## [Task prompt]
Determine the number of lines in the data that include the word "used", and write only that number.

[[ Entries supplied open ]]

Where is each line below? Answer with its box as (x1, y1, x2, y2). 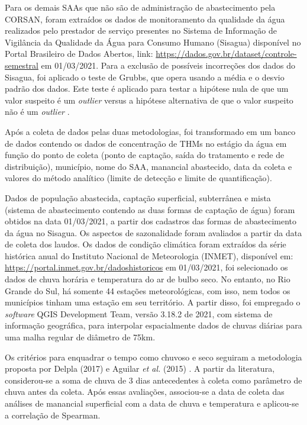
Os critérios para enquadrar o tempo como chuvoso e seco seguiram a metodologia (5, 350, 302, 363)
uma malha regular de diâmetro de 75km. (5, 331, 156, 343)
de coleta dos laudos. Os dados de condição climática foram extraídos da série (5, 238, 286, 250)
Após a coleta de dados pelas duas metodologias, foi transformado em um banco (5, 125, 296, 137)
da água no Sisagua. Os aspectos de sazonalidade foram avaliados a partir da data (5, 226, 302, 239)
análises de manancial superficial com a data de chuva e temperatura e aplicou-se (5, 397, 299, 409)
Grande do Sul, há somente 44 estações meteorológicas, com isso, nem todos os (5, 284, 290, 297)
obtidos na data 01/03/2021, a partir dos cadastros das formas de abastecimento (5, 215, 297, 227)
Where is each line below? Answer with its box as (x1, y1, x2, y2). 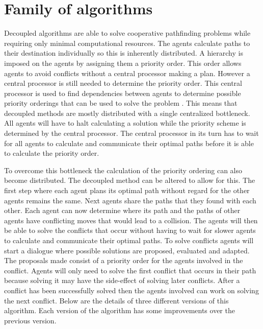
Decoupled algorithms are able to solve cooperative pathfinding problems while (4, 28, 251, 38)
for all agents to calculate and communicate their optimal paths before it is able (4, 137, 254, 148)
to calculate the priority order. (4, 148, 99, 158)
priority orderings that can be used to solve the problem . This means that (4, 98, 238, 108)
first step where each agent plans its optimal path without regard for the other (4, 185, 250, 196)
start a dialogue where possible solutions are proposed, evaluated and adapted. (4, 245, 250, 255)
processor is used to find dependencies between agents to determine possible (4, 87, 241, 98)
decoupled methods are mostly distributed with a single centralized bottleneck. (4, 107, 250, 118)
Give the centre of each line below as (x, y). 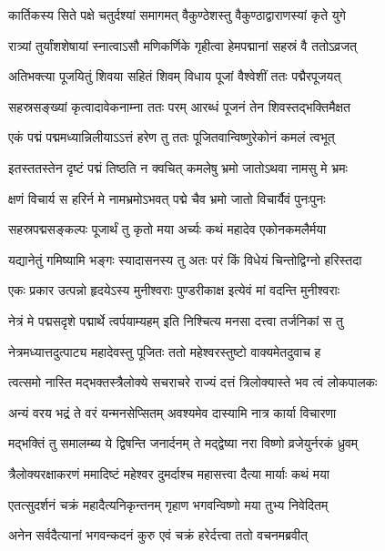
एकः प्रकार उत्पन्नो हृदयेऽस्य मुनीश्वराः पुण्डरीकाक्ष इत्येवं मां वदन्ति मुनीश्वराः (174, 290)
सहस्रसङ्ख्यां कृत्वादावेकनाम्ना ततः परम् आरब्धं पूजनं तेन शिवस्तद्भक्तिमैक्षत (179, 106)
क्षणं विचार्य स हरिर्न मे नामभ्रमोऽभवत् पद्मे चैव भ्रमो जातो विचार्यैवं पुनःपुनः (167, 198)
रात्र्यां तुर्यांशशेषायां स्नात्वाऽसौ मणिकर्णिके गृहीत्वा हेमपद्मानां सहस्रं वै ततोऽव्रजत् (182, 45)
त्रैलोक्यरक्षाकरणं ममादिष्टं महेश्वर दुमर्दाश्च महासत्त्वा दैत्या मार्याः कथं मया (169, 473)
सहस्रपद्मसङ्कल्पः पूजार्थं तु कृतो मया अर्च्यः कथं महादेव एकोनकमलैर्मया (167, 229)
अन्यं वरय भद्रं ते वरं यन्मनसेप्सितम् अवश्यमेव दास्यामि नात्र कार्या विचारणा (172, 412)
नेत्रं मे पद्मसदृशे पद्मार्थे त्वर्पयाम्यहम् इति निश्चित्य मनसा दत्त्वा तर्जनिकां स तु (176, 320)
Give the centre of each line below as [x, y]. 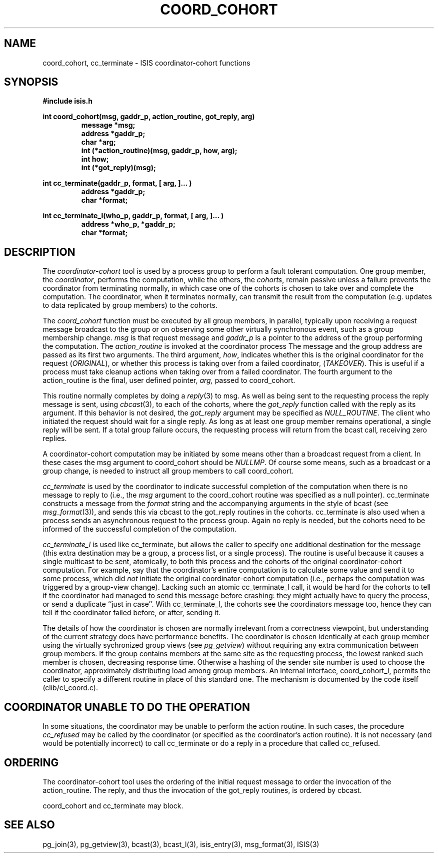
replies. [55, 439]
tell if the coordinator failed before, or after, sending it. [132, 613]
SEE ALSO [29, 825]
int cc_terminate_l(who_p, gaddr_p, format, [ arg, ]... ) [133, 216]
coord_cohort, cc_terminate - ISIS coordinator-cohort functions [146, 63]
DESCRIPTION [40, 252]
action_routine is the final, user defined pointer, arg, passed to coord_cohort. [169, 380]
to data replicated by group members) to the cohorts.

[[ Entries supplied closed ]]

## [Solution to this exercise]
2